Artistic practices, as arrays of specific activities (including, in a narrow sense, the area of con­ception and production and in a broader sense the promotion, distribution, displaying and con­veying of arts understanding) assume theoretical knowledge as well as know-how. They assume connoisseurship but also practical abilities and skills. Artistic practices are developed practically and collectively in collaborative networks. They are pre-structured by conventions, institutions, regimes of competence, forms or alignments of power as well as technological and financial means, although practices themselves instigate the formation of these various structural parame­ters. Another seminal characteristic of practices is their partly tacit dimension, which is due to the inherent limits of language, of practical consciousness as well as to the habituation that takes place after familiarisation and implicit learning.

The invited four key speakers are: Karlheinz Essl (composer), Nathalie Heinich (sociologist), Theodore Schatzki (philosopher), Laurent Thévenot (sociologist).

 

The Call for Papers of this conference is also open for presentations to all core areas of arts socio­logy. We invite experienced and young scholars from various disciplines sensitive to social in­quiries into the arts to participate in the conference.
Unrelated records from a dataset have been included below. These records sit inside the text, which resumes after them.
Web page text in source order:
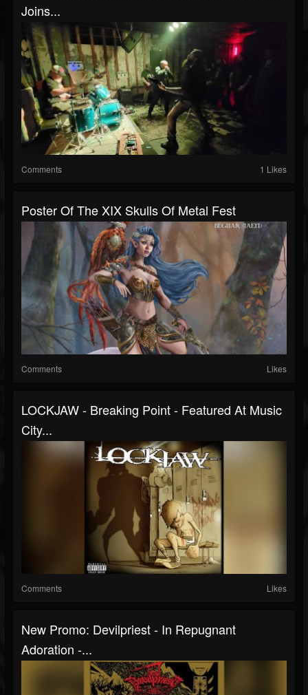
Joins...
Comments 1 Likes
Poster Of The XIX Skulls Of Metal Fest
Comments Likes
LOCKJAW - Breaking Point - Featured At Music
City...
Comments Likes
New Promo: Devilpriest - In Repugnant
Adoration -...
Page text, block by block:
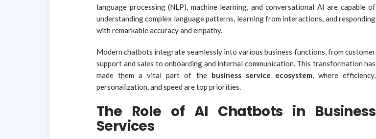
language processing (NLP), machine learning, and conversational AI are capable of
understanding complex language patterns, learning from interactions, and responding
with remarkable accuracy and empathy.
Modern chatbots integrate seamlessly into various business functions, from customer
support and sales to onboarding and internal communication. This transformation has
made them a vital part of the business service ecosystem, where efficiency,
personalization, and speed are top priorities.
The Role of AI Chatbots in Business
Services
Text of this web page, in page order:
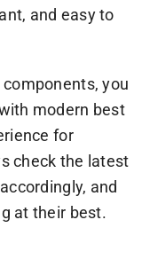
and easy to
you
modern best
for
check the latest
and
at their best.
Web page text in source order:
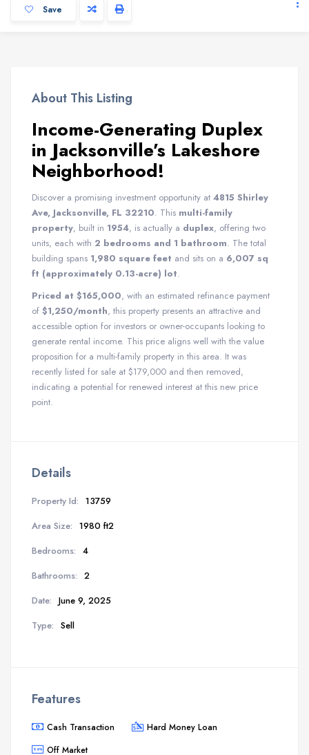
Save
About This Listing
Income-Generating Duplex
in Jacksonville’s Lakeshore
Neighborhood!
Discover a promising investment opportunity at 4815 Shirley
Ave, Jacksonville, FL 32210. This multi-family
property, built in 1954, is actually a duplex, offering two
units, each with 2 bedrooms and 1 bathroom. The total
building spans 1,980 square feet and sits on a 6,007 sq
ft (approximately 0.13-acre) lot.
Priced at $165,000, with an estimated refinance payment
of $1,250/month, this property presents an attractive and
accessible option for investors or owner-occupants looking to
generate rental income. This price aligns well with the value
proposition for a multi-family property in this area. It was
recently listed for sale at $179,000 and then removed,
indicating a potential for renewed interest at this new price
point.
Details
Property Id: 13759
Area Size: 1980 ft2
Bedrooms: 4
Bathrooms: 2
Date: June 9, 2025
Type: Sell
Features
Cash Transaction
Hard Money Loan
Off Market
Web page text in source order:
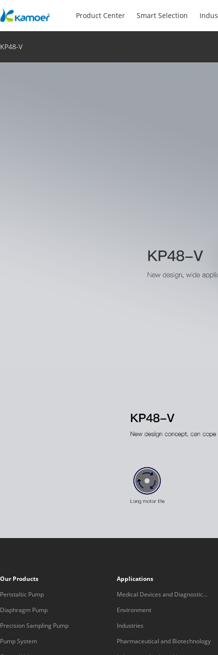
Product Center Smart Selection
KP48-V
Our Products
Peristaltic Pump
Diaphragm Pump
Precision Sampling Pump
Pump System
Applications
Medical Devices and Diagnostic
Equipment
Environment
Industries
Pharmaceutical and Biotechnology
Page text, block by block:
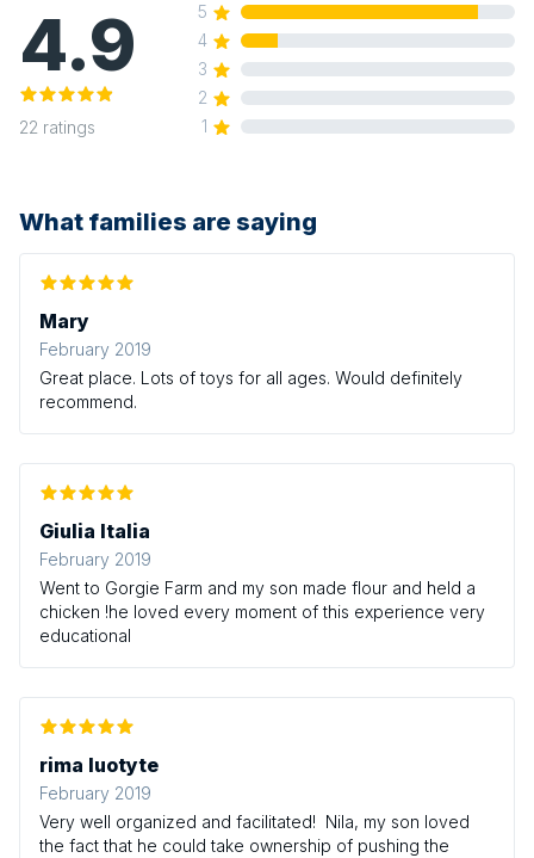
4.9
22 ratings
5
4
3
2
1
What families are saying
Mary
February 2019
Great place. Lots of toys for all ages. Would definitely
recommend.
Giulia Italia
February 2019
Went to Gorgie Farm and my son made flour and held a
chicken !he loved every moment of this experience very
educational
rima luotyte
February 2019
Very well organized and facilitated! Nila, my son loved
the fact that he could take ownership of pushing the
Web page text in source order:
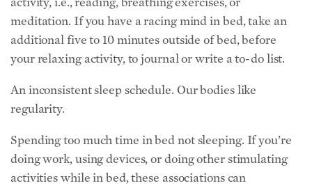
meditation. If you have a racing mind in bed, take an
additional five to 10 minutes outside of bed, before
your relaxing activity, to journal or write a to-do list.
An inconsistent sleep schedule. Our bodies like
regularity.
Spending too much time in bed not sleeping. If you’re
doing work, using devices, or doing other stimulating
activities while in bed, these associations can
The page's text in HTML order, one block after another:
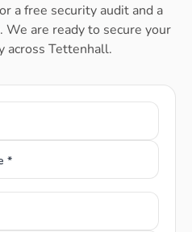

Presentations can be related to following areas:

  1. Sociology focussed on particular domains in arts including architecture, urban planning, applied arts, arts within the domain of popular culture (e.g. film, television, and popular music) as well as traditional ‘high’ arts (e.g. music, visual arts, literature, theatre, etc.).
  2. The process of production, distribution, promotion and commercialisation of works of art inclu­ding the impact of technology, new means of production, forms of collaboration, the formation of art theory, the development of arts markets, process of valuation etc.
  3. The process of presentation and mediation of arts including art criticism and publicity in all domains of the arts, museums, theatres, concerts, audience studies, attitudes towards the audience, educational programs, etc.
  4. Professional development including amateurs and semi-amateurs, vocational education, art schools, professional differentiation, artistic income, artistic reputation, relation to arts management, etc.
  5. Arts organisations (not only houses such as museums, theatres but also festivals and artists’ unions) – investigation of historical development, power relations, effects, program selection, processes within the organisations such as gate-keeping, leadership, etc.
  6. Arts policy (especially the sociological aspects thereof) including legal issues, public and private funding, public discourse and debates (e.g. classification of art, arts and religious symbols, arts and sexuality, arts and racism), censorship, analysis of the impact of arts, sustainability, lobbying associations, cultural ministries or other government bodies.
  7. Social and cognitive effects of the arts including:  arts and identity formation, arts and bodies, aesthetic experience, arts and ethics, coding and decoding, gender related practices, ethnographic aspects, art for social transformation, arts in communities and arts as a part of urban culture.
  8. Arts from a macrosociological perspective including: (de-)institutionalisation, economisation, globalisation vs. localism, digitalisation, mediamorphosis, arts and social cohesion, arts and ethics, arts and hegemony and arts and power.
  9. Theoretical development in arts sociology such as the production of culture approach, (post-) structuralism, field theory, system theory, praxeology as well as methodological issues.

 

Please note that there will be a conference fee to cover all catering services (lunch, drinks, etc.)

 

Instructions

  •  The abstracts must be written in English, be approximately 400 words, and include 3-5 keywords. Please submit your abstract and full contact details as an electronic file not later than the 31st of January 2012. Send the abstract to Tasos Zembylas (zembylas@mdw.ac.at) with cc. to Claudia Borovnjak (borovnjak@mdw.ac.at)
  • The deadline for notification of acceptance of abstracts is 31st of March 2012.